Matt Gemmell’s latest slice of writing goodness, Makers and Takers:

An idea is the germ of something. Maybe it’s a painting, or a novel, or even a piece of software – but the idea without the execution is nothing. Indeed, having ideas is a natural state. Innovating is a natural occurrence. We’re faced with problems (existing, or entirely new), and we conceive of potential solutions. It’s how we deal with the world around us, and why we’ve reached this height of evolution.

But the ideas weren’t what mattered; it was the execution. The development of an idea (into a concept, or a prototype, or a finished piece of work) requires both skill and dedication. The real act of creation occurs after the idea state. Only in this act of creation can legitimacy be found.

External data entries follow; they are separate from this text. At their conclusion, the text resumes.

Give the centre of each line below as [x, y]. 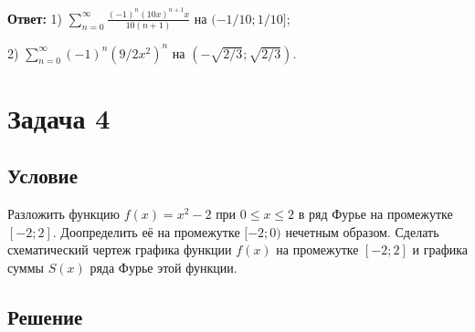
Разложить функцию [63, 214]
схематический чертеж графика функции [120, 249]
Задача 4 [59, 117]
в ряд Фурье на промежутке [375, 214]
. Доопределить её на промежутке [146, 231]
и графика [440, 249]
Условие [42, 176]
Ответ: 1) [35, 18]

Real artists, as they say, ship.

One might argue that Gemmell’s piece is timely in wake of Lodsys being dicks and Apple smacking them down, but it’s more than that. Companies and creatives whining “we would have done that” (Hello, smartphone industry in your responses to Apple!) or “I had an idea that was vaguely related to that years ago, you bastards” (Hello, Microsoft and tablet PCs!), or, worse, “I vaguely came up with something similar, patented it, sat back and waited” (Hello, Lodsys! Lodsys? Can you hear me? Oh, your head is stuck in a gin bottle). And it happens more and more these days.

Gemmell is right. Shit or get off the pot. If you’ve an idea: run with it. Do something. Be fucking creative. Don’t hold back creativity. And certainly don’t just sit there or hide your great idea in a lawyer’s pants, until such a time that someone implements something similar and then try to sue them.